* What the exercise asks: Filter the entries below, keeping every line that has the word "experience".

[Items from a data source]
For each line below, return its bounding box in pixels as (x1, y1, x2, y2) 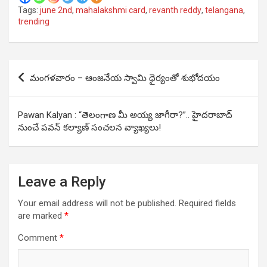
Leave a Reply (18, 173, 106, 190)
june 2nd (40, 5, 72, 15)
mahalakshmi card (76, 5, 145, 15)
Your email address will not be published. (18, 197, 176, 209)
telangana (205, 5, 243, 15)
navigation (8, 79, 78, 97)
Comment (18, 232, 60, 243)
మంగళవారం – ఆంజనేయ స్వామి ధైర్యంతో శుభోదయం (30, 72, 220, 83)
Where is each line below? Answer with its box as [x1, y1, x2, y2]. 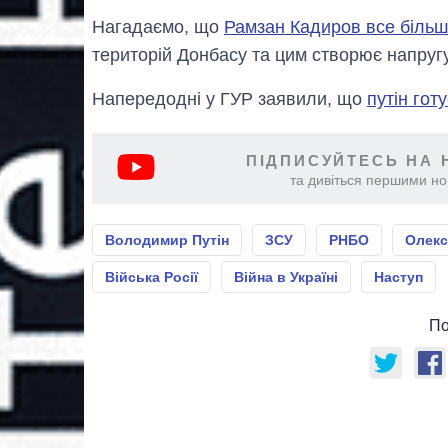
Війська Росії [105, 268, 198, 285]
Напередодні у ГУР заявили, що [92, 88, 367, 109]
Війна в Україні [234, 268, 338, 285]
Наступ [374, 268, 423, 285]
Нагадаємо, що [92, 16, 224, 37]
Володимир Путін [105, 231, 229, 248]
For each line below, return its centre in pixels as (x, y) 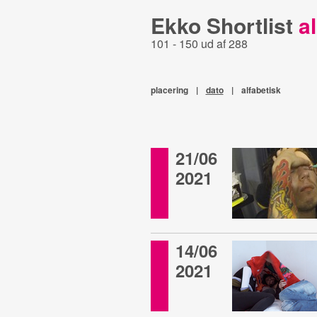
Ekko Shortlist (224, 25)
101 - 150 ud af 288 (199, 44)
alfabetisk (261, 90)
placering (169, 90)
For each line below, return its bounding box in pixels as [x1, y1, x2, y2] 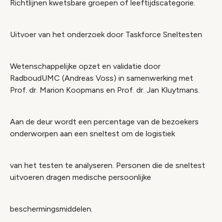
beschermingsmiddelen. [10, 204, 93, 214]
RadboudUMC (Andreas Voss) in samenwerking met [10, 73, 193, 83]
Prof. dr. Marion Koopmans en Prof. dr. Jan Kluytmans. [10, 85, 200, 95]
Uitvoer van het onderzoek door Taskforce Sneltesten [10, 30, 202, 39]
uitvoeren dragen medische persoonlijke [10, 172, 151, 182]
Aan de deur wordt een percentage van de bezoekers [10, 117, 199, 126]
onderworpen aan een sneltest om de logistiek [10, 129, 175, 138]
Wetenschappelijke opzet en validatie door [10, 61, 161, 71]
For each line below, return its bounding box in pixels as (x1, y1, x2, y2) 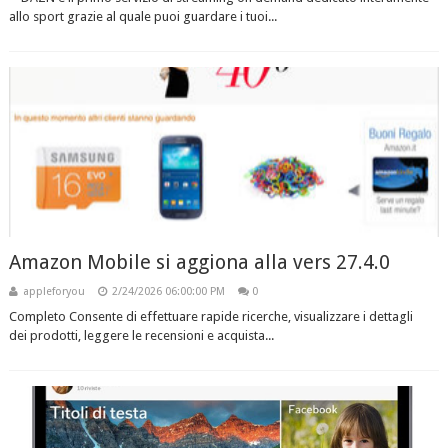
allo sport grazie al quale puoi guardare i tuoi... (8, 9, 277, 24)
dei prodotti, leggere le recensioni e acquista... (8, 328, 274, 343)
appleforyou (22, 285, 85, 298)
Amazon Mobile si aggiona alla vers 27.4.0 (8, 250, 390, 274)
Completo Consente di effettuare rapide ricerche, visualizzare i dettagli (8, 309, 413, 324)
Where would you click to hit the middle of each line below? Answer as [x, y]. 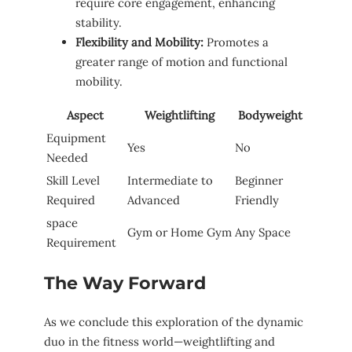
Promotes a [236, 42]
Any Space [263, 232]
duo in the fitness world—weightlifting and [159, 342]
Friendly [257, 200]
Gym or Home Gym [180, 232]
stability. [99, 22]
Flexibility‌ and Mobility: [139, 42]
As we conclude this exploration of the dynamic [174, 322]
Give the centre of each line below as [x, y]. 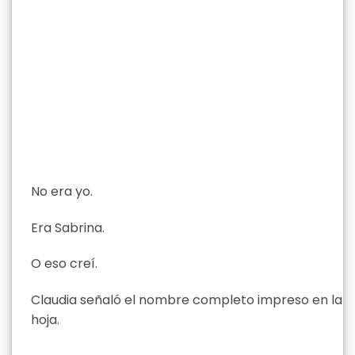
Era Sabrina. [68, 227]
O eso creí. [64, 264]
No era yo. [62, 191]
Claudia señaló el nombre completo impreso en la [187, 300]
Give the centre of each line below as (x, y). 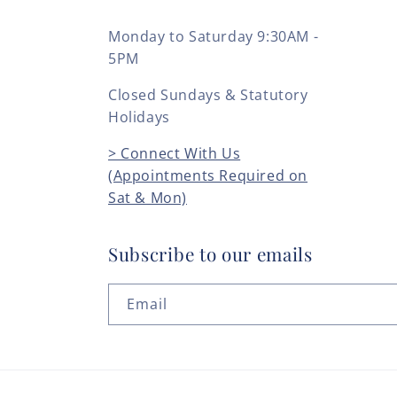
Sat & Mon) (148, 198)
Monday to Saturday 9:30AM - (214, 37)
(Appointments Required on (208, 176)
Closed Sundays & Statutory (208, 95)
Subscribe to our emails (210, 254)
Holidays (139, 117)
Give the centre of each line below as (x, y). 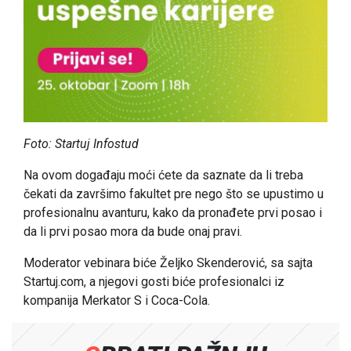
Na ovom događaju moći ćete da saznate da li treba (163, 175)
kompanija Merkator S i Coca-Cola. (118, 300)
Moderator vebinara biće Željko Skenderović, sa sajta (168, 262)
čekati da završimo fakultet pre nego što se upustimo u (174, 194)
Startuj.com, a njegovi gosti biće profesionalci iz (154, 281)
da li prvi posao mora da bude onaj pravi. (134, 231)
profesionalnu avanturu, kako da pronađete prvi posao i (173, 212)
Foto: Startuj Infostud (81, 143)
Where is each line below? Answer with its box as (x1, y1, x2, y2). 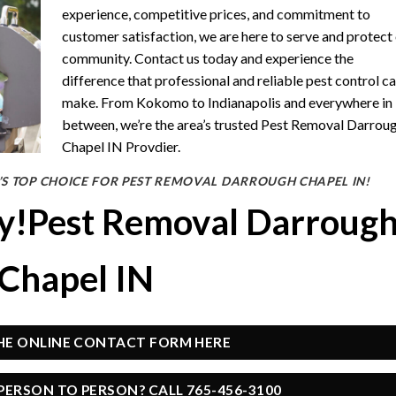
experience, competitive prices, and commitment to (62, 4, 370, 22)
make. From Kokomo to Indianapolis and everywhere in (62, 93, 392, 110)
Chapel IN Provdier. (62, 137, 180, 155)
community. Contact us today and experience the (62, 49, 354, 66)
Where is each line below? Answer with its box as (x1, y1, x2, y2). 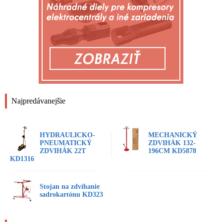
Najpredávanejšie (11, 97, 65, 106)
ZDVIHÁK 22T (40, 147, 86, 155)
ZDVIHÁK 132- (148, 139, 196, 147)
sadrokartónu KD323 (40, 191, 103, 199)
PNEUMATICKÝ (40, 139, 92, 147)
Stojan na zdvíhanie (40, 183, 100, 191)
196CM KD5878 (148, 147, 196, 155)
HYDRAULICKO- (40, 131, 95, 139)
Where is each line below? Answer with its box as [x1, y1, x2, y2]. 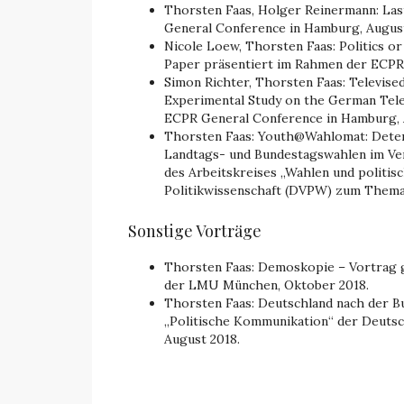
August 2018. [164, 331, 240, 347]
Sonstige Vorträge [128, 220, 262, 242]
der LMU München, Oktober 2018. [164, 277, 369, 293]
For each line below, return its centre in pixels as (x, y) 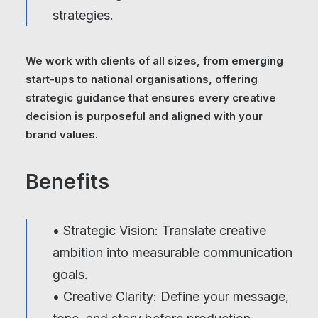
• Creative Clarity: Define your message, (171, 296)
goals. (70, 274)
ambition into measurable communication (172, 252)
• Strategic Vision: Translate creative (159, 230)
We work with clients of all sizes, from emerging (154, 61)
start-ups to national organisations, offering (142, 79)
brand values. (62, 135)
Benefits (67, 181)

* Task output:
experience, competitive prices, and commitment to (62, 4, 370, 22)
community. Contact us today and experience the (62, 49, 354, 66)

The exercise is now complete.